Back in the press box I bumped into Pakistan’s greatest cricketer, Imran Khan. He was not at this time contemplating the motivations of a suicide bomber. He appeared deeply contented. ‘I’ve never seen an India–Pakistan game with an atmosphere like this,’ he said. ‘There’s such a feeling of friendship. It’s as if we’re saying: “War is no longer an option, we need something new.”’ Outside a sudden roar signalled that
an Indian wicket had fallen. The match was turning out to be worthy of the mood.

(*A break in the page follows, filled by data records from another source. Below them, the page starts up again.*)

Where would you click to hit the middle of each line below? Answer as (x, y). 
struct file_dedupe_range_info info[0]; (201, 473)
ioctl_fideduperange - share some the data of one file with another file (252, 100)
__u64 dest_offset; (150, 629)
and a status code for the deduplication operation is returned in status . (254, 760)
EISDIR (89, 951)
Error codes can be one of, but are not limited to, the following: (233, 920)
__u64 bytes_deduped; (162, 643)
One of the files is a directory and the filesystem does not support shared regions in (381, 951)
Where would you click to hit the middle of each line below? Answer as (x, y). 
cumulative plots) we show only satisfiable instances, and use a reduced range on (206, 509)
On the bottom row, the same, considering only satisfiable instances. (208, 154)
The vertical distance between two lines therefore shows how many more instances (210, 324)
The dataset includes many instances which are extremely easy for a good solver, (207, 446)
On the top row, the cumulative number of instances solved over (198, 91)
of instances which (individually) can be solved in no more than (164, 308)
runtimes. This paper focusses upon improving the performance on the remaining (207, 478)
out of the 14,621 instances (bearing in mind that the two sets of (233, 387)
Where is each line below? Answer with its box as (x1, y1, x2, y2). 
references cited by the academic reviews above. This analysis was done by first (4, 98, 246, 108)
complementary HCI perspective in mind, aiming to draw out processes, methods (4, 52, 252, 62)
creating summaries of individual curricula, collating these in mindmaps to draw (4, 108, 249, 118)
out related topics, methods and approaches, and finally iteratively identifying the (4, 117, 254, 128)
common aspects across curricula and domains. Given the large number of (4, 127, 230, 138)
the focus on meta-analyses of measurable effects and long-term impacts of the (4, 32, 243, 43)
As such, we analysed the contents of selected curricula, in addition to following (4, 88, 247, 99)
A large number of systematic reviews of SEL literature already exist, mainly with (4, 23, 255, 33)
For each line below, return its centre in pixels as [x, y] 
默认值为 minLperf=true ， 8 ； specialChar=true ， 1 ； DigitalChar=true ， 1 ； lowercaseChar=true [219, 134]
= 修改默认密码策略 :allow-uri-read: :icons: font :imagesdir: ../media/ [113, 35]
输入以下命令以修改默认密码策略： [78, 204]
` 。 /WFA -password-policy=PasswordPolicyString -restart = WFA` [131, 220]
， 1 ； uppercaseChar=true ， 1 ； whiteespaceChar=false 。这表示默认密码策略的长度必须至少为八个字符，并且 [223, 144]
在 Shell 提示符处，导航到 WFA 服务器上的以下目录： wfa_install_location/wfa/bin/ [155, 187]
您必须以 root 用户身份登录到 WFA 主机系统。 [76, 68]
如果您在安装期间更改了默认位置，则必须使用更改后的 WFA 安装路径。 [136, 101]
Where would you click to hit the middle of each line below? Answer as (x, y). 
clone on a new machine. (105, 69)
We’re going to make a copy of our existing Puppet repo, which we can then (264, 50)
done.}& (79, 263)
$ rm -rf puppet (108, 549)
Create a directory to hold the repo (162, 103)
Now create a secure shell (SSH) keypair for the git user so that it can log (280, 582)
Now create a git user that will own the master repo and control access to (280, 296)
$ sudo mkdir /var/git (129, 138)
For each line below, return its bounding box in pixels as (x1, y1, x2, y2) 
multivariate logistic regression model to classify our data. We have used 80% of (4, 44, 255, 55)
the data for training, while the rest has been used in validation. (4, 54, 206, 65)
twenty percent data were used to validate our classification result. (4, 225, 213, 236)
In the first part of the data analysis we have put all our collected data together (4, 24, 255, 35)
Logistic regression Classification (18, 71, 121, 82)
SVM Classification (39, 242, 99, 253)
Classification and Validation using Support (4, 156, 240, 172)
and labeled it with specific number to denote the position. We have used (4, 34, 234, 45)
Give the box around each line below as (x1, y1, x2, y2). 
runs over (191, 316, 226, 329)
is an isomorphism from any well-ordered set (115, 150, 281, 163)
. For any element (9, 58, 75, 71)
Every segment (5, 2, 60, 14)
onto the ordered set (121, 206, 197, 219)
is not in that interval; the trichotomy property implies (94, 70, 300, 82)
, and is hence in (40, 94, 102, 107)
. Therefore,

India scored 349 for seven, including a wonderfully paced 99 by Dravid. It was India’s highest 50-over score against Pakistan. In reply, the Pakistanis started disastrously, with both openers going cheaply. But this put together their two best batsmen, Inzamam and Yousuf Youhana, and they changed the game.
Inzamam was one of my favourite players. He was from Multan, Pakistan’s ancient ‘city of saints’, and there was something appropriately medieval about him. He was a round-shouldered giant, rather fat, enormously strong and comically idle. Besides batting, Inzy mainly liked eating and sleeping. Like most Pakistani cricketers, he was pious and uncomfortable speaking English and his batting was largely uncoached. On occasion his manners let him down. As when, fielding on the boundary in a hilariously misnamed ‘Friendship Cup’ game against India in Toronto, an Indian heckler had insulted him, calling him ‘mota aloo’, or fat potato. Inzy then called for a bat and leapt into the crowd with it to try to brain the heckler. But Inzy’s batting was not unpolished. It was a vision of unlikely elegance. And that day in Karachi, Inzamam played one of the great one-day innings.
He and Youhana put on 135 together. Youhana then got out, attempting yet another six, but Inzy rumbled on, putting on another century partnership with Younis Khan, the best Pushtun cricketer since Imran. India’s captain, Ganguly, who looked anxious at the best of times, started switching his bowlers around frantically. The deficit was now less than 100 and he needed a breakthrough.
Inzy had by now scored 122 off only 100 balls, half of them in seemingly effortless boundaries. But there his innings ended. He was caught behind, attempting a delicate late cut. I walked out to the boundary to watch Inzy come in: as he trudged past, vast and saturated in sweat, his pudgy face betrayed no emotion.